SUPPLIED DATA -
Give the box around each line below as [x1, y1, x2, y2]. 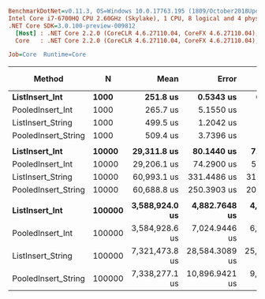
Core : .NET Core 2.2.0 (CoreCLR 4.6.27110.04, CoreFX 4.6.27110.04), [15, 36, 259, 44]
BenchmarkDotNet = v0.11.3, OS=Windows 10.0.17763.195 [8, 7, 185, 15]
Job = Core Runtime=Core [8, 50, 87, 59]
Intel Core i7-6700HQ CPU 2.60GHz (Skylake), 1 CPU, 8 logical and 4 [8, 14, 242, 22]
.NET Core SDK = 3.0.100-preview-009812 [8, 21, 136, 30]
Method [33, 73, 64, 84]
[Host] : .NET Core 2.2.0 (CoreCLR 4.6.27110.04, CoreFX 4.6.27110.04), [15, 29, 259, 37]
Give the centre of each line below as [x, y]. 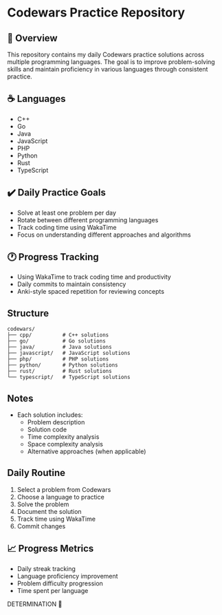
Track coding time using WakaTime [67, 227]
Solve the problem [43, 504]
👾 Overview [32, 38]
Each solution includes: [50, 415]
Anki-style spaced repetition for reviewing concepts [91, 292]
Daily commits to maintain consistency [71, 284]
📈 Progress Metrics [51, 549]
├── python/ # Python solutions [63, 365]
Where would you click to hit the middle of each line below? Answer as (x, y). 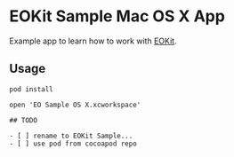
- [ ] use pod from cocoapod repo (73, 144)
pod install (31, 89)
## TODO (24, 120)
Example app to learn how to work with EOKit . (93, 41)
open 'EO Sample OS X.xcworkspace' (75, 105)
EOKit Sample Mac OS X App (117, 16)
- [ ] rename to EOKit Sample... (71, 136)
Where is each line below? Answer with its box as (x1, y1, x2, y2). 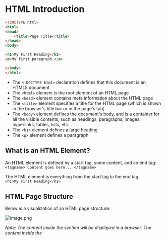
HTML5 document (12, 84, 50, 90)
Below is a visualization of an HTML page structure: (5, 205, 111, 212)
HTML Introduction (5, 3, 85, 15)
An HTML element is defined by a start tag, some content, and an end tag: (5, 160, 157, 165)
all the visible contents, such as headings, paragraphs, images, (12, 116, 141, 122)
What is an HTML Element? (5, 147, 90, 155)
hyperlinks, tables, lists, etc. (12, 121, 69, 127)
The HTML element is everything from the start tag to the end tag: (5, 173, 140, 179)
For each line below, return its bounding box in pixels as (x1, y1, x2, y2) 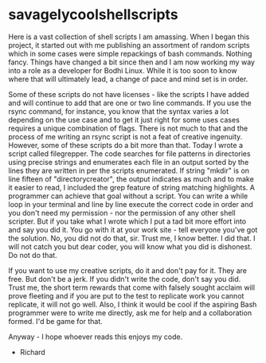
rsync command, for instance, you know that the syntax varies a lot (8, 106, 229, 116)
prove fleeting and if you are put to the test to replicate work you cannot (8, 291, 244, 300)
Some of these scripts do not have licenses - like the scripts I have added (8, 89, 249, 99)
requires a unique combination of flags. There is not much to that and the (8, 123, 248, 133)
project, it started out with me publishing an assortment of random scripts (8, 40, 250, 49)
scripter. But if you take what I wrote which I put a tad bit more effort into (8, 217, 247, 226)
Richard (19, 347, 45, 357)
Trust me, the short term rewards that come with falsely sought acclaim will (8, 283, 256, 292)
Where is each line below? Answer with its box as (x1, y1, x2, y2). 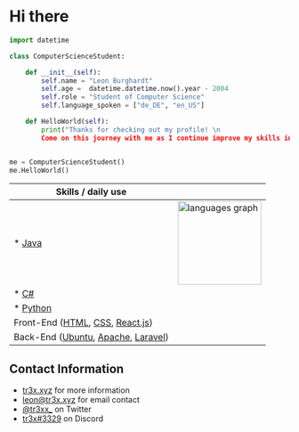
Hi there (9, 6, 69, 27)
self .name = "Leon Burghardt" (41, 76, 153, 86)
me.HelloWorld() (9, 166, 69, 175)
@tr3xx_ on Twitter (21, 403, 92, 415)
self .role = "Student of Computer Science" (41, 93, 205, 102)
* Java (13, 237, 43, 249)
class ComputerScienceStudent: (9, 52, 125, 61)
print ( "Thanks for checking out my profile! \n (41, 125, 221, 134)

--

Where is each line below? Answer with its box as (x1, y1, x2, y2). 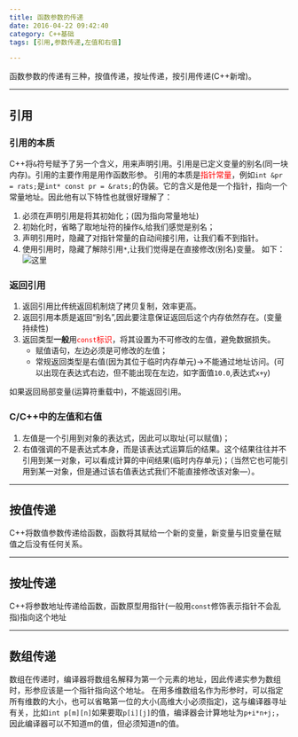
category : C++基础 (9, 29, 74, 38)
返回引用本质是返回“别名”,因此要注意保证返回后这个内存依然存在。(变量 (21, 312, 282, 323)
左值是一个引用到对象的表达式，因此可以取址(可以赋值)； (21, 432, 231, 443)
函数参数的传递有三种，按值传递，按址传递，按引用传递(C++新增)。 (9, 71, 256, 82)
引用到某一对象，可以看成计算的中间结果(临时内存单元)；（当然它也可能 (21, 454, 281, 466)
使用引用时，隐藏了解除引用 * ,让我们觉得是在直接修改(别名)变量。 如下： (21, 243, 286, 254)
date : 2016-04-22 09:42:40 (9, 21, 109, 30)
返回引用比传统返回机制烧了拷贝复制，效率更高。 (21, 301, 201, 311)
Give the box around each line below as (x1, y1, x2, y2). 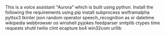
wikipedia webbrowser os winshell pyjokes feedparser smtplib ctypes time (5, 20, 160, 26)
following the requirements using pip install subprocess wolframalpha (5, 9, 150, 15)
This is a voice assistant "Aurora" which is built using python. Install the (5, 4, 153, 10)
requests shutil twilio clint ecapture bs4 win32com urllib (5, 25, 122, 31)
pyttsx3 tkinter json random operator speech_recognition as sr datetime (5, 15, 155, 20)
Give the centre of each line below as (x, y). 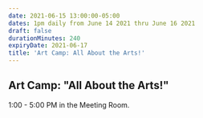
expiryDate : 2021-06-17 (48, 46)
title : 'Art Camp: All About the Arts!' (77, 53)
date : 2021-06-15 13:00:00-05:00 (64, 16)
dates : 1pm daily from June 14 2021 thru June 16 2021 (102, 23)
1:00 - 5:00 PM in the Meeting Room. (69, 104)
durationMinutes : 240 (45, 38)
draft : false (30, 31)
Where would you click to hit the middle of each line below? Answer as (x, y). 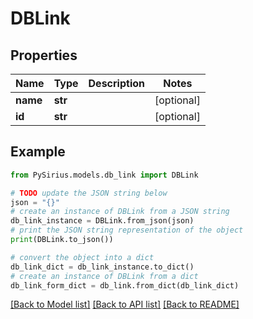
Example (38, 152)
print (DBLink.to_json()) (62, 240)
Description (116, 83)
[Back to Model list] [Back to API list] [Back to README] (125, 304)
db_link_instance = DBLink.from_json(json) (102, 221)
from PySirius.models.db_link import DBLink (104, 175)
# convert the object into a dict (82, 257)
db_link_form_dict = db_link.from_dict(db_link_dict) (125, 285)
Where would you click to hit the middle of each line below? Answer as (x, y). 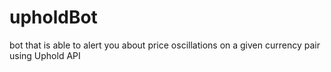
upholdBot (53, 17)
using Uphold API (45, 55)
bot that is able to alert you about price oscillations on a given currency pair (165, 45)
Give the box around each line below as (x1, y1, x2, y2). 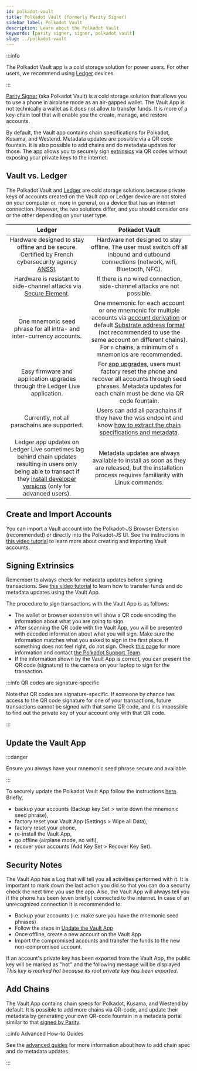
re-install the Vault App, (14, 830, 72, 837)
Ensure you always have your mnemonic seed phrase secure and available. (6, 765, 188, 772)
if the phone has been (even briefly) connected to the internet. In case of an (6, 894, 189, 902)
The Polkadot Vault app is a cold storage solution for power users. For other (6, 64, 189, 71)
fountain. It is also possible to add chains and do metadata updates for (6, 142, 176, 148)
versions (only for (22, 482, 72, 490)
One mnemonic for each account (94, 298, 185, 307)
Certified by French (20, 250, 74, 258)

WORK REQUIRED -
Begin at the line in the entries above that has "y1, x2, y2].", stop after the line that has "Anki-style spaced repetition", and output exactly those lines without pictures.

THE ANSWER -
Give the box around each line below as [x1, y1, x2, y2]. 
Core : .NET Core 2.2.0 (CoreCLR 4.6.27110.04, CoreFX 4.6.27110.04), [15, 36, 259, 44]
BenchmarkDotNet = v0.11.3, OS=Windows 10.0.17763.195 [8, 7, 185, 15]
Job = Core Runtime=Core [8, 50, 87, 59]
Intel Core i7-6700HQ CPU 2.60GHz (Skylake), 1 CPU, 8 logical and 4 [8, 14, 242, 22]
.NET Core SDK = 3.0.100-preview-009812 [8, 21, 136, 30]
Method [33, 73, 64, 84]
[Host] : .NET Core 2.2.0 (CoreCLR 4.6.27110.04, CoreFX 4.6.27110.04), [15, 29, 259, 37]
Give the centre of each line below as [x, y]. 
Track coding time using WakaTime [67, 227]
Solve the problem [43, 504]
👾 Overview [32, 38]
Each solution includes: [50, 415]
Anki-style spaced repetition for reviewing concepts [91, 292]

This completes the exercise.